Data entries:
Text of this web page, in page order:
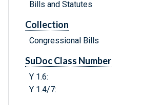
Bills and Statutes
Collection
Congressional Bills
SuDoc Class Number
Y 1.6:
Y 1.4/7:
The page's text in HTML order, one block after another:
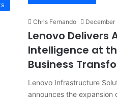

• **Task statement**:
The records above should be returned exactly; no image belongs in the copy.

• **Expected output**:
Text of this web page, in page order:
Bills and Statutes
Collection
Congressional Bills
SuDoc Class Number
Y 1.6:
Y 1.4/7:
The page's text in HTML order, one block after another:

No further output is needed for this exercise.